We’re talking about the last ten years but of course it goes back much further than that. American supremacy isn’t new. The current iteration is telling however because of the manner it was documented, how it was implemented and by whom, and how it is continuing. Not to mention the enormity and dangerousness of it all. Look back at who started the current agenda and why they started it.
"The “Project for New American Century”
http://www.newamericancentury.org/...
http://www.foreignpolicyi.org/...
“The Project for the New American Century (PNAC) was an American think tank based in Washington, D.C.. It was co-founded as a non-profit educational organization by neoconservatives William Kristol and Robert Kagan. The PNAC's stated goal was "to promote American global leadership."[1] Fundamental to the PNAC were the view that "American leadership is both good for America and good for the world" and support for "a Reaganite policy of military strength and moral clarity." [2] The PNAC exerted influence on high-level U.S. government officials in the administration of U.S. President George W. Bush and affected the Bush Administration's development of military and foreign policies, especially involving national security and the Iraq War.”
Many others were instrumental in the PNAC mission including Dick Cheney, the current American evil incarnate, as shown below.

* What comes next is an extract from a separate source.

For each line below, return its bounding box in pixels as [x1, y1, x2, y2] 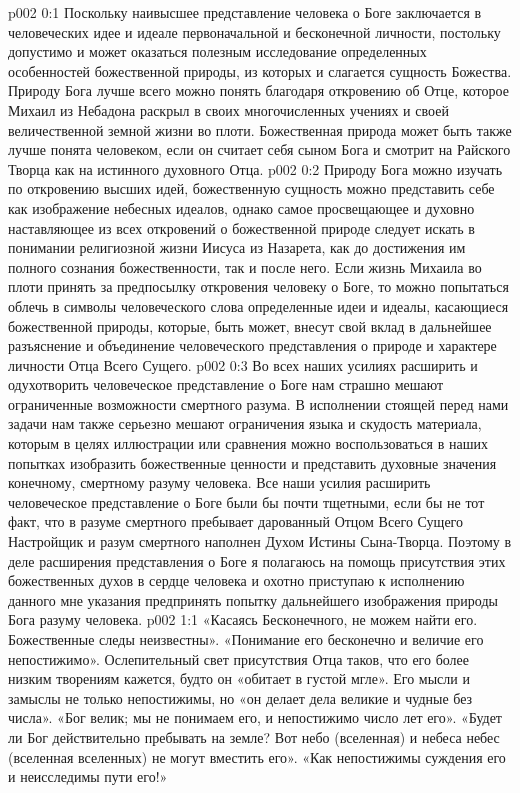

6/3/97 - PNAC's first public act was releasing a "Statement of Principles". Notable signatories to the Statement of Principles appointed to key defense, national security and foreign policy positions in the Bush administration included:
Elliot Abrams (National Security Council); Richard Armitrage (Dep Sec of State); John Bolton (Us Ambassador to UN) ; Dick Cheney (Vice President); Eliot Cohen (Defense Policy Advisory Bd); Paula Dobriansky (Under SOS for Global Affairs); Aaron Friedberg (Dep Asst National Security Affairs); Zalmay Khalilzad (U.S. Ambassador to Afghanistan, Iraq, UN); I. Lewis Libby (Chief of Staff); Richard Perle (Defense Policy Board); Donald Rumsfeld (Sec of Defense); Peter Rodman (Asst Sec of Defense); Randy Scheunemann (U.S. Committee on NATO); Paul Wolfowitz (Dep. Sec of Defense); Dov Zakheim (Dep of Defense Comptroller); and Robert Zoelick (Dep. Sec of State/11th President of the World Bank).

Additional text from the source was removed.